Experiment 052

Carousel × disk: the scan shares, the rerank doesn't

Perf record: 052-carousel-disk-stack.json. Granite box (8 vCPU, 15 GB RAM, EBS gp3). src/bin/carousel.rs --disk. Cohere 1M × 1024, grouped fan=4, Poisson rate=400, 8 workers. Stacks the serving layer (carousel, 039–041) with the storage layer (disk-resident f32, 045): 1-bit codes stay in RAM for the shared scan; the f32 rerank store is mmap'd from SSD.

Result

store	C	throughput	p50	note
RAM	1000	386	6.05 ms	baseline
disk (cold)	1000	386	178,673 ms	death-spiral backlog
disk (warm)	1000	386	6,052 ms	still overloads
disk (warm)	128	385	4.68 ms	viable

The finding: the carousel shares the scan, but rerank is per-query

The carousel's whole trick is scan-sharing — all riders ride one base scan. But the rerank is not shared: each query independently reads its C candidate vectors. On disk that's C random SSD reads per query, and at C=1000 under 400 QPS / 8 workers it can't keep up → the queue explodes (cold: 178 s; even warm: 6 s — 1000 reads × any cache-miss penalty, amplified 8× over C=128, tips into overload).

Drop to C=128 and disk is fine — 4.68 ms p50, even beating RAM C=1000 (fewer rerank ops). So disk-resident serving is viable only at small C.
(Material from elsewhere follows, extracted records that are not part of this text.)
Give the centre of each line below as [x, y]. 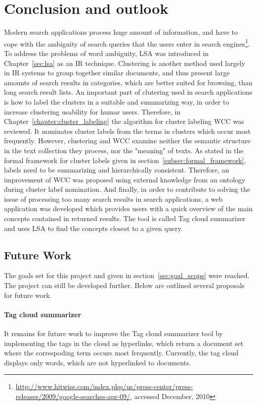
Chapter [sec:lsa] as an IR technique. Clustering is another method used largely [125, 63]
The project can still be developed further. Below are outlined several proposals [124, 285]
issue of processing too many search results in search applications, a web [113, 199]
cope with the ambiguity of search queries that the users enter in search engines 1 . [127, 43]
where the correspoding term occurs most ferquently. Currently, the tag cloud [121, 353]
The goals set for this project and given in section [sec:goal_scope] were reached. [127, 275]
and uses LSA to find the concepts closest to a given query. [93, 228]
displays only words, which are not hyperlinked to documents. [98, 362]
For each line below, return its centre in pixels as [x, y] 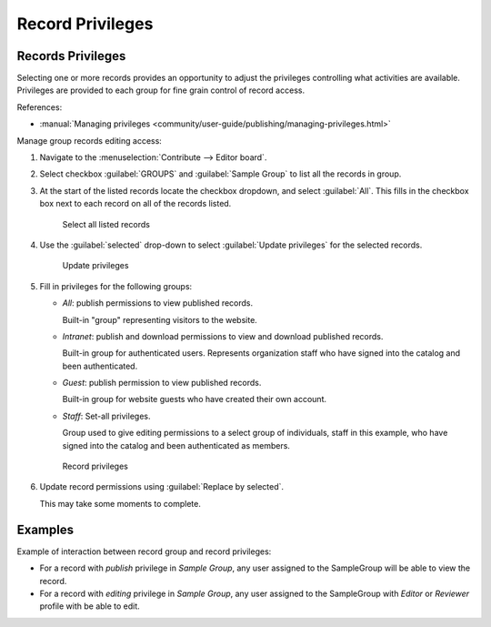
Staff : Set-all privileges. [106, 416]
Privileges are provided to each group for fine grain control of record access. [160, 90]
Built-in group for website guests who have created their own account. [195, 399]
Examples [45, 529]
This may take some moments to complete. [120, 503]
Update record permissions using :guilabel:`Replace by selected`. [162, 487]
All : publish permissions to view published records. [158, 303]
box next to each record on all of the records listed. [135, 204]
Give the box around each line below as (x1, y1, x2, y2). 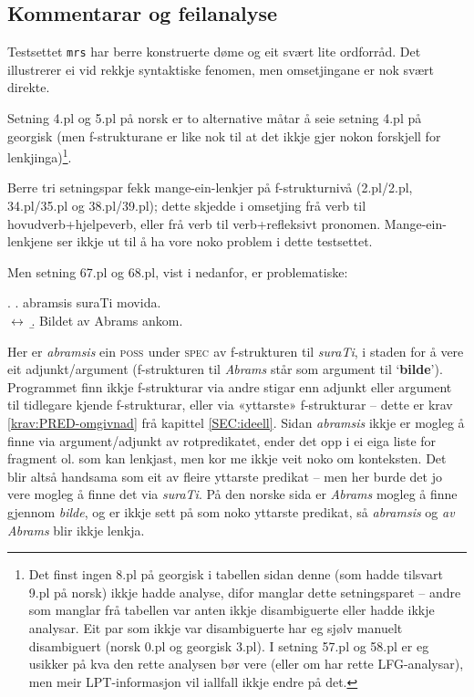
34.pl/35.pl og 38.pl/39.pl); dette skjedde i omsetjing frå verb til (7, 196, 366, 215)
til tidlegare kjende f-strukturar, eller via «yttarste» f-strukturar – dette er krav (7, 395, 453, 414)
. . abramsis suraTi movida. (7, 293, 161, 312)
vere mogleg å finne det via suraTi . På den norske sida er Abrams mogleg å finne (7, 484, 458, 504)
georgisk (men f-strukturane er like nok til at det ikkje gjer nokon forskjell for (7, 126, 441, 145)
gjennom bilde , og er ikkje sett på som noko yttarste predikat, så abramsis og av (7, 502, 455, 521)
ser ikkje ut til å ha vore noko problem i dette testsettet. (57, 232, 373, 251)
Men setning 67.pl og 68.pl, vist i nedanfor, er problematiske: (7, 262, 348, 281)
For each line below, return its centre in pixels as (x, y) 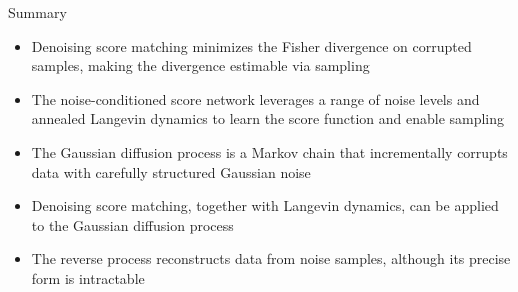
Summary (37, 12)
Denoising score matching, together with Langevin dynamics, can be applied (265, 205)
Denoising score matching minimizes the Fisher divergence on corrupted (251, 45)
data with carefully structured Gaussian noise (171, 171)
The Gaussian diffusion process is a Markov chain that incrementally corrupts (269, 151)
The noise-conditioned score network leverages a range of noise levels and (255, 98)
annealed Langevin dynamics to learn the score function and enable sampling (268, 118)
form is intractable (88, 277)
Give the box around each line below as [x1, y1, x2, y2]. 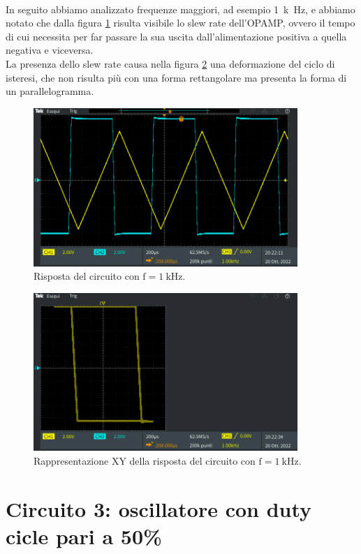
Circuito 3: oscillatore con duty [6, 494, 312, 523]
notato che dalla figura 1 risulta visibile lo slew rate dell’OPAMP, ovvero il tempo [6, 15, 355, 30]
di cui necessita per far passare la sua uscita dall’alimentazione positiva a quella [6, 29, 347, 43]
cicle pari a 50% [6, 522, 162, 551]
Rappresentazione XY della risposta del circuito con [34, 454, 256, 468]
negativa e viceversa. [6, 43, 94, 57]
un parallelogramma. [6, 84, 94, 98]
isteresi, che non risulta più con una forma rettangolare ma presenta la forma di [6, 70, 347, 84]
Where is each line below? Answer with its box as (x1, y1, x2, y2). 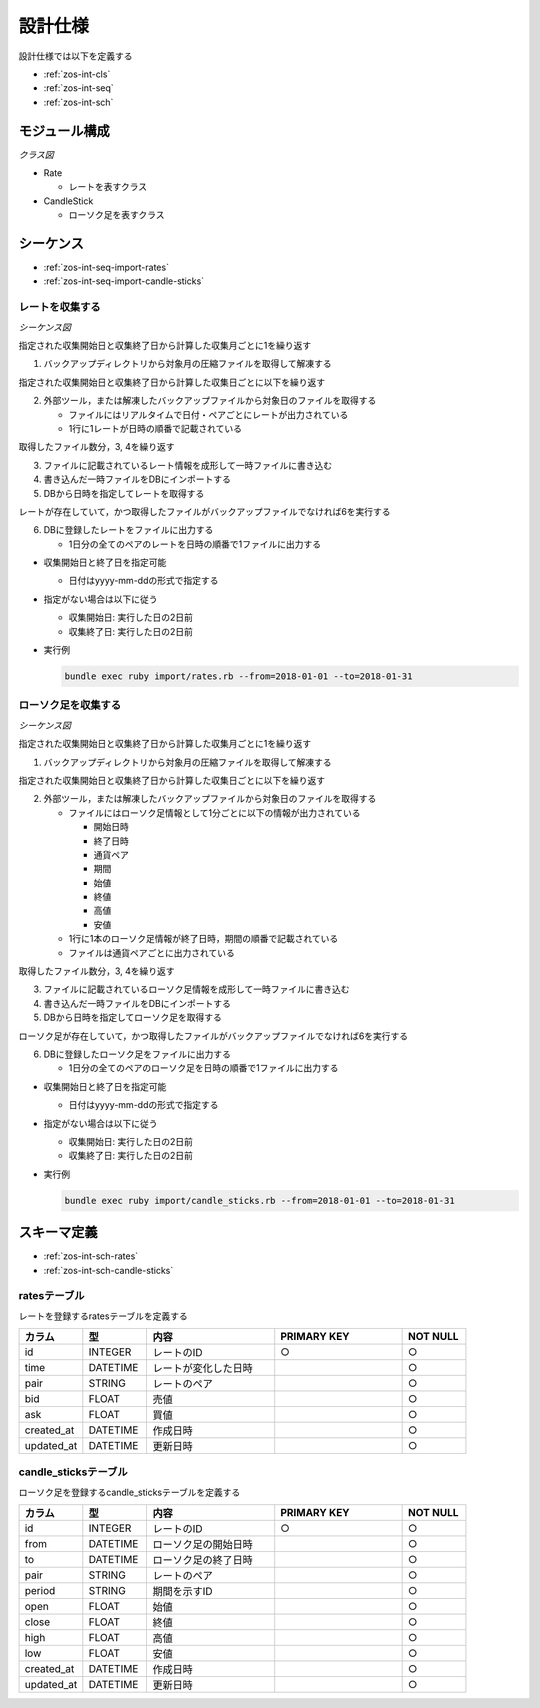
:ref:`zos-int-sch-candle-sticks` (43, 1264, 174, 1276)
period (24, 1584, 56, 1598)
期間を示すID (152, 1585, 214, 1599)
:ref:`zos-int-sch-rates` (43, 1250, 139, 1262)
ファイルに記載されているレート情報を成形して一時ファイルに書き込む (43, 459, 333, 471)
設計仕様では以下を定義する (18, 50, 133, 62)
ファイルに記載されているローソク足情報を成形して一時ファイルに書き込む (43, 983, 350, 995)
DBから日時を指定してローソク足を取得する (43, 1011, 222, 1024)
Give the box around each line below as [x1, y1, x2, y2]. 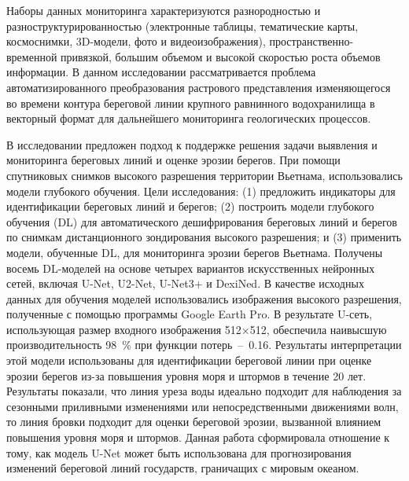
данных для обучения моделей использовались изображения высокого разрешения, [6, 290, 402, 307]
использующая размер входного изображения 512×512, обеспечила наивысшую [6, 321, 387, 337]
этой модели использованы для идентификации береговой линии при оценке [6, 352, 372, 369]
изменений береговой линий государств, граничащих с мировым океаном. [6, 460, 359, 476]
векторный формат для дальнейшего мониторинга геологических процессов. [6, 110, 371, 127]
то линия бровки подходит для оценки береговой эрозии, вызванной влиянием [6, 413, 381, 430]
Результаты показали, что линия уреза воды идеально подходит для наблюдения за [6, 383, 402, 399]
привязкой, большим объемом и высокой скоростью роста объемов [61, 48, 381, 64]
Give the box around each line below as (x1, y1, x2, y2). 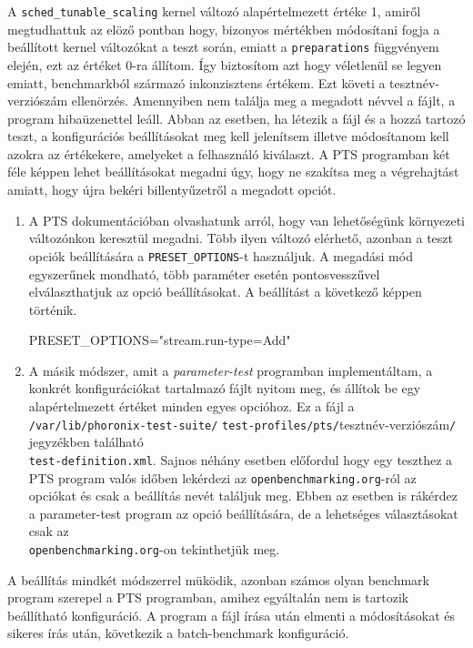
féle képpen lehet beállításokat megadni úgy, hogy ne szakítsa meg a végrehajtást (7, 162, 459, 181)
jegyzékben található (28, 432, 144, 451)
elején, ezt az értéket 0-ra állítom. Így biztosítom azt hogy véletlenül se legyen (7, 55, 442, 74)
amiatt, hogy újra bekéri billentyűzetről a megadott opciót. (7, 180, 337, 199)
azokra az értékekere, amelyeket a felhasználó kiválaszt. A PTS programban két (7, 144, 450, 163)
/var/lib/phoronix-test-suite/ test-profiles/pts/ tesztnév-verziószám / (28, 414, 457, 433)
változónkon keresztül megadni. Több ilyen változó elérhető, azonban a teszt (28, 228, 453, 248)
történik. (28, 299, 77, 319)

What this means for the stack

Disk serving requires small C → this is the concrete motivation for adaptive-C (048): keep the per-query read count low (and spend it only where the Hamming margin says it's needed).
Small C costs recall → which is exactly what rotation + residual (051) buy back. So you run small C on disk and hold recall via better codes.
The 32× committed-RAM saving only realizes when corpus > RAM. When the dataset fits (4 GB < 15 GB here), the page cache holds the f32 anyway (RSS ~full) — the committed (non-evictable) footprint is the 128 MB of codes vs RAM-mode's 4.2 GB, but the OS still uses the spare RAM as cache. The saving bites when you genuinely can't fit the f32 — and there, cache misses make small-C/adaptive-C mandatory.

Conclusion

The naive stack (carousel + disk + C=1000) fails — the unshared per-query rerank is the disk bottleneck. The coherent production stack is carousel + disk + small/ adaptive-C + rotation + residual: the carousel shares the scan and bounds tail latency, disk cuts committed RAM, small/adaptive-C keeps the unshared rerank affordable on SSD, and rotation+residual hold recall at that small C. Every piece we built has a role; they only compose in the right configuration.

Caveats

"Warm" = cat the f32 file first; under memory pressure the 4 GB isn't fully pinned, so C=1000 still sees enough misses to overload — the qualitative result (small C mandatory on disk) holds regardless.
EBS gp3; local NVMe (lower read latency + higher IOPS) would raise the viable-C ceiling but not change the "rerank is the unshared disk cost" structure.
Recall not measured here (serving/latency study, fixed plain-binary scan); the recall side is 051.